+ <chapter id="architecture">
+ <!-- $Id: architecture.xml,v 1.1 2006-01-18 14:00:54 marc Exp $ -->
+ <title>Overview of Zebra Architecture</title>
+
+
+ <sect1 id="local-representation">
+ <title>Local Representation</title>
+
+ <para>
+ As mentioned earlier, Zebra places few restrictions on the type of
+ data that you can index and manage. Generally, whatever the form of
+ the data, it is parsed by an input filter specific to that format, and
+ turned into an internal structure that Zebra knows how to handle. This
+ process takes place whenever the record is accessed - for indexing and
+ retrieval.
+ </para>
+
+ <para>
+ The RecordType parameter in the <literal>zebra.cfg</literal> file, or
+ the <literal>-t</literal> option to the indexer tells Zebra how to
+ process input records.
+ Two basic types of processing are available - raw text and structured
+ data. Raw text is just that, and it is selected by providing the
+ argument <emphasis>text</emphasis> to Zebra. Structured records are
+ all handled internally using the basic mechanisms described in the
+ subsequent sections.
+ Zebra can read structured records in many different formats.
+ <!--
+ How this is done is governed by additional parameters after the
+ "grs" keyword, separated by "." characters.
+ -->
+ </para>
+ </sect1>
+
+ <sect1 id="workflow">
+ <title>Indexing and Retrieval Workflow</title>
+
+ <para>
+ Records pass through three different states during processing in the
+ system.
+ </para>
+
+ <para>
+
+ <itemizedlist>
+ <listitem>
+
+ <para>
+ When records are accessed by the system, they are represented
+ in their local, or native format. This might be SGML or HTML files,
+ News or Mail archives, MARC records. If the system doesn't already
+ know how to read the type of data you need to store, you can set up an
+ input filter by preparing conversion rules based on regular
+ expressions and possibly augmented by a flexible scripting language
+ (Tcl).
+ The input filter produces as output an internal representation,
+ a tree structure.
+
+ </para>
+ </listitem>
+ <listitem>
+
+ <para>
+ When records are processed by the system, they are represented
+ in a tree-structure, constructed by tagged data elements hanging off a
+ root node. The tagged elements may contain data or yet more tagged
+ elements in a recursive structure. The system performs various
+ actions on this tree structure (indexing, element selection, schema
+ mapping, etc.),
+
+ </para>
+ </listitem>
+ <listitem>
+
+ <para>
+ Before transmitting records to the client, they are first
+ converted from the internal structure to a form suitable for exchange
+ over the network - according to the Z39.50 standard.
+ </para>
+ </listitem>
+
+ </itemizedlist>
+
+ </para>
+ </sect1>
+
+
+ <sect1 id="maincomponents">
+ <title>Main Components</title>
+ <para>
+ The Zebra system is designed to support a wide range of data management
+ applications. The system can be configured to handle virtually any
+ kind of structured data. Each record in the system is associated with
+ a <emphasis>record schema</emphasis> which lends context to the data
+ elements of the record.
+ Any number of record schemas can coexist in the system.

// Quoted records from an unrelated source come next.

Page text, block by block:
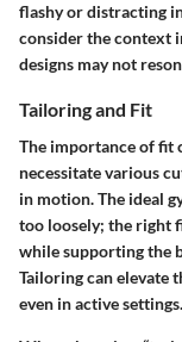
flashy or distracting
consider the context
designs may not
Tailoring and Fit
The importance of fit
necessitate various
in motion. The ideal
too loosely; the right
while supporting the
Tailoring can elevate
even in active settings.
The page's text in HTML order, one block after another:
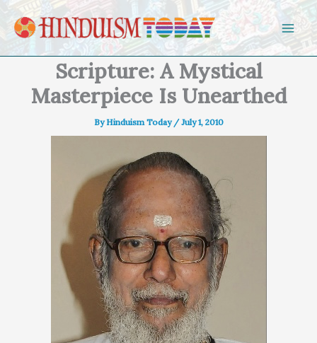
Skip to content
Scripture: A Mystical
Masterpiece Is Unearthed
ByHinduism Today /July 1, 2010
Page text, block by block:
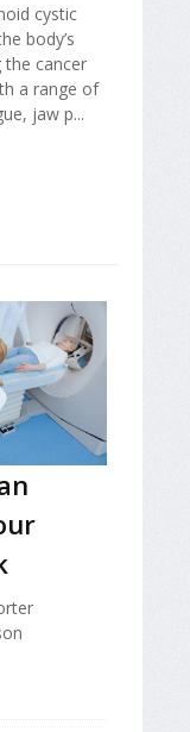
cystic
body’s
the cancer
a range of
jaw p...
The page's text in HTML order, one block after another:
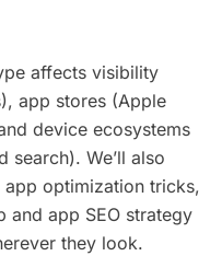
affects visibility
app stores (Apple
device ecosystems
search). We’ll also
optimization tricks,
and app SEO strategy
they look.
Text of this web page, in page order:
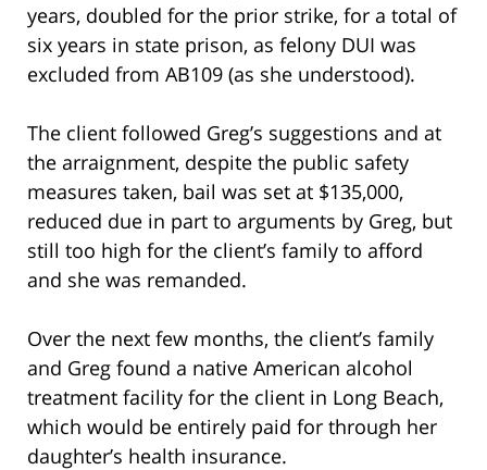
years, doubled for the prior strike, for a total of
six years in state prison, as felony DUI was
excluded from AB109 (as she understood).
The client followed Greg’s suggestions and at
the arraignment, despite the public safety
measures taken, bail was set at $135,000,
reduced due in part to arguments by Greg, but
still too high for the client’s family to afford
and she was remanded.
Over the next few months, the client’s family
and Greg found a native American alcohol
treatment facility for the client in Long Beach,
which would be entirely paid for through her
daughter’s health insurance.
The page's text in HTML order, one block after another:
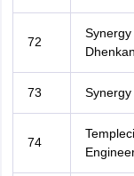
72
73
74
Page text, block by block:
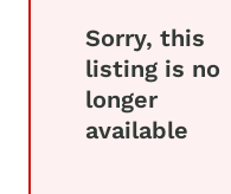
Sorry, this
listing is no
longer
available
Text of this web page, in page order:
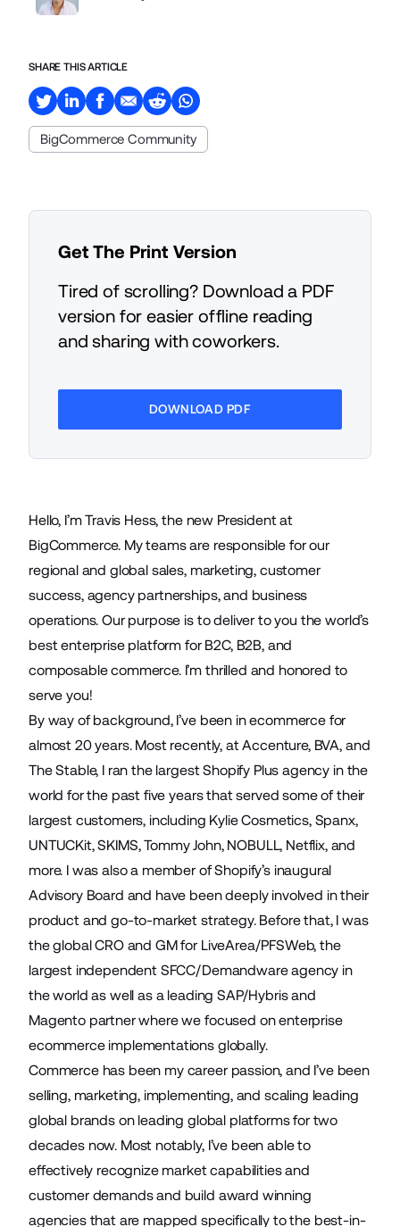
SHARE THIS ARTICLE
BigCommerce Community
Get The Print Version
Tired of scrolling? Download a PDF
version for easier offline reading
and sharing with coworkers.
DOWNLOAD PDF
Hello, I’m Travis Hess, the new President at
BigCommerce. My teams are responsible for our
regional and global sales, marketing, customer
success, agency partnerships, and business
operations. Our purpose is to deliver to you the world’s
best enterprise platform for B2C, B2B, and
composable commerce. I’m thrilled and honored to
serve you!
By way of background, I’ve been in ecommerce for
almost 20 years. Most recently, at Accenture, BVA, and
The Stable, I ran the largest Shopify Plus agency in the
world for the past five years that served some of their
largest customers, including Kylie Cosmetics, Spanx,
UNTUCKit, SKIMS, Tommy John, NOBULL, Netflix, and
more. I was also a member of Shopify’s inaugural
Advisory Board and have been deeply involved in their
product and go-to-market strategy. Before that, I was
the global CRO and GM for LiveArea/PFSWeb, the
largest independent SFCC/Demandware agency in
the world as well as a leading SAP/Hybris and
Magento partner where we focused on enterprise
ecommerce implementations globally.
Commerce has been my career passion, and I’ve been
selling, marketing, implementing, and scaling leading
global brands on leading global platforms for two
decades now. Most notably, I’ve been able to
effectively recognize market capabilities and
customer demands and build award winning
agencies that are mapped specifically to the best-in-

+ Although it may be wise to use only a single schema within
+ one database, the system poses no such restrictions.
+ </para>
+ <para>
+ The Zebra indexer and information retrieval server consists of the
+ following main applications: the <literal>zebraidx</literal>
+ indexing maintenance utility, and the <literal>zebrasrv</literal>
+ information query and retireval server. Both are using some of the
+ same main components, which are presented here.
+ </para>
+ <para>
+ This virtual package installs all the necessary packages to start
+ working with IDZebra - including utility programs, development libraries,
+ documentation and modules.
+ <literal>idzebra1.4</literal>
+ </para>
+
+ <sect2 id="componentcore">
+ <title>Core Zebra Module Containing Common Functionality</title>
+ <para>
+ - loads external filter modules used for presenting
+ the recods in a search response.
+ - executes search requests in PQF/RPN, which are handed over from
+ the YAZ server frontend API
+ - calls resorting/reranking algorithms on the hit sets
+ - returns - possibly ranked - result sets, hit
+ numbers, and the like internal data to the YAZ server backend API.
+ </para>
+ <para>
+ This package contains all run-time libraries for IDZebra.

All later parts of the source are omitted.